Here is a sample configuration:
FLUSH_INTERVAL = 128-256 for a 48x0, 64-96 for a 38x0 (the optimum setting so that the GPU remains at 100% regardless of the WU, without causing too much lag should be within these ranges).
BROOK_YIELD = 2 (to stop utilising 100% of the CPU and therefore allow an additional CPU client to be started)
CAL_PRE_FLUSH = 1
CAL_NO_FLUSH = 1 (but should be reverted to 0 if it causes too many VPU Recovers).
For nVidia cards
NV_FAH_CPU_AFFINITY is used to set the affinity of the core. It is not normally set up, unless you have trouble with program conflicts (performance degraded by sharing a CPU core with another program). Acceptable values are 0 to 15 (numerical values) ... this is actually a binary mask such that each bit represents a CPU: CPU3, CPU2, CPU1, CPU0. A value of 1 allows access to the CPU in question, and a value of 0 prohibits access. A numeric value 0 is the default: it allows access to all cores. If you use this variable in a custom configuration, it is recommended to enable the client option "do not lock cores to specific CPU" in the configuration.

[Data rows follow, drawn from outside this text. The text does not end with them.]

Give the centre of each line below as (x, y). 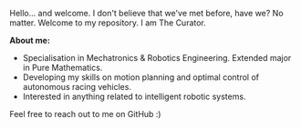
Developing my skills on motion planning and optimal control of (141, 77)
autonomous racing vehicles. (77, 87)
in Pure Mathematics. (62, 68)
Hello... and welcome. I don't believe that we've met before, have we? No (147, 13)
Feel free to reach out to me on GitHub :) (85, 114)
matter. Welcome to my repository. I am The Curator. (108, 23)
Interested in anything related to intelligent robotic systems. (134, 96)
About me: (30, 40)
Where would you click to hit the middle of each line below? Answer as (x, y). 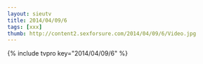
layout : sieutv (30, 14)
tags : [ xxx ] (25, 27)
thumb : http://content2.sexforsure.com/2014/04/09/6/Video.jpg (102, 33)
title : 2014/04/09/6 (38, 20)
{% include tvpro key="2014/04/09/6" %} (68, 53)
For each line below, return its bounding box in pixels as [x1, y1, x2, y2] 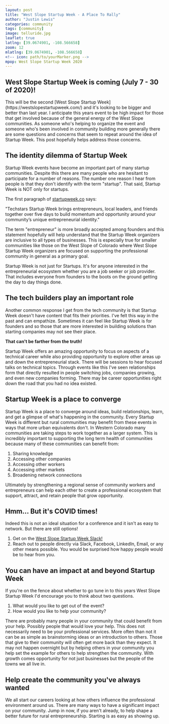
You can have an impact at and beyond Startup [5, 566, 155, 575]
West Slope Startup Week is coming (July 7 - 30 [5, 78, 159, 86]
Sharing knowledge [12, 450, 53, 456]
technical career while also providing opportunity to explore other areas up [5, 353, 160, 359]
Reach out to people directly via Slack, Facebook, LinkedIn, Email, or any [12, 541, 164, 547]
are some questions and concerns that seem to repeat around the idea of [5, 131, 157, 137]
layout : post [5, 7, 33, 13]
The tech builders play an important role [5, 294, 134, 302]
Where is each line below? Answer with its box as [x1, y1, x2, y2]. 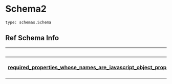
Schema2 [5, 3, 47, 15]
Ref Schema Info [5, 34, 59, 42]
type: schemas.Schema [5, 20, 52, 25]
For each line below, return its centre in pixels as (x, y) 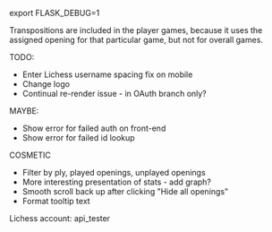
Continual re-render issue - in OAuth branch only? (115, 94)
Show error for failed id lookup (79, 137)
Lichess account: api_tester (59, 218)
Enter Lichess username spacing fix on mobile (107, 74)
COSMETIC (30, 155)
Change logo (46, 84)
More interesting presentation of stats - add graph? (117, 182)
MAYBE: (24, 111)
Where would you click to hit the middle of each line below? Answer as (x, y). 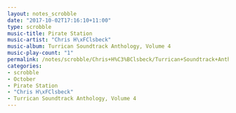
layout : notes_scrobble (42, 14)
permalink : (23, 60)
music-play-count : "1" (40, 53)
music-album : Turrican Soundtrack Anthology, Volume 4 (89, 46)
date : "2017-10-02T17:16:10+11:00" (59, 20)
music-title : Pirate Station (50, 33)
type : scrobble (29, 27)
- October (22, 79)
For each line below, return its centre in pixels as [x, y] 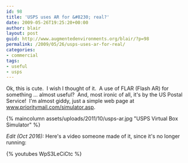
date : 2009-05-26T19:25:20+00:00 [47, 22]
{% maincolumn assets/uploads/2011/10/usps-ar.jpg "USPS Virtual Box [92, 119]
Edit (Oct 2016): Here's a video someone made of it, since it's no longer [93, 137]
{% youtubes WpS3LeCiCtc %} [44, 154]
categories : [21, 50]
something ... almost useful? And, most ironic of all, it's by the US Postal [94, 95]
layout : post [22, 34]
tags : [13, 61]
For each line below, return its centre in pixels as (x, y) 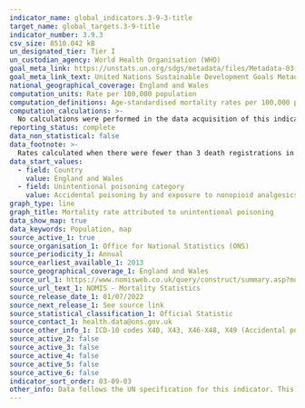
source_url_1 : (36, 280)
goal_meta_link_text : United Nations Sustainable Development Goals (142, 77)
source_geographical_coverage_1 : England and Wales (109, 272)
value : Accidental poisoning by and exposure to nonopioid (140, 195)
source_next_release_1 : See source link (87, 305)
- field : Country (50, 170)
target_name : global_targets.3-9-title (85, 26)
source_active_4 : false (54, 355)
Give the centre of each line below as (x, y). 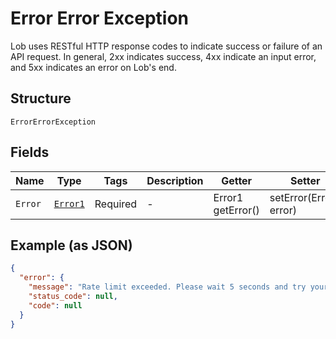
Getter (237, 180)
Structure (41, 98)
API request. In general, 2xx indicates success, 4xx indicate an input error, (163, 56)
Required (116, 204)
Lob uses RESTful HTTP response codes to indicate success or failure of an (166, 46)
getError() (236, 210)
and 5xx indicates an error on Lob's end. (93, 67)
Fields (30, 152)

Here are some examples for different values, as well as significant values:
1 -> 0001: CPU0 only
2 -> 0010: CPU1 only
3 -> 0011: CPU1 and CPU0 ... recommended for a dual core.
7 -> 0111: CPU2, CPU0 and CPU1 ... value adapted to a tri core.
9 -> 1001: CPU3 and CPU0
11 -> 1011: CPU3, CPU0 and CPU1
15 -> 1111: CPU3, CPU2, ... CPU0 and CPU1 value adapted to a quad core.
Most values are exotic combinations as you can see (1, 3, 9, 11, ...) but can be useful if you have a particular need. The most common values are 0 (default), 3 (dual core), 7 (tri core) and 15 (quad core).
FAH_GPU_IDLE is a variable that was introduced with the 1.26 core to help reduce the overheating of some cards with some WUs at the request of some members of the community. Its value corresponds to the rate of waiting time we wish to introduce into the core. For example, a value of 10 corresponds to 10% of waiting time. The decline in performance is not necessarily proportional to the waiting time: in fact, depending on the calculations, it may not be possible to maintain exactly the value requested. This value is a target, but in practice, the actual waiting time will vary around this value. If your card has problems with overheating, you can use this to find the value that suits you best to keep reasonable performance, while limiting overheating of your card.
Happy folding on the GPU.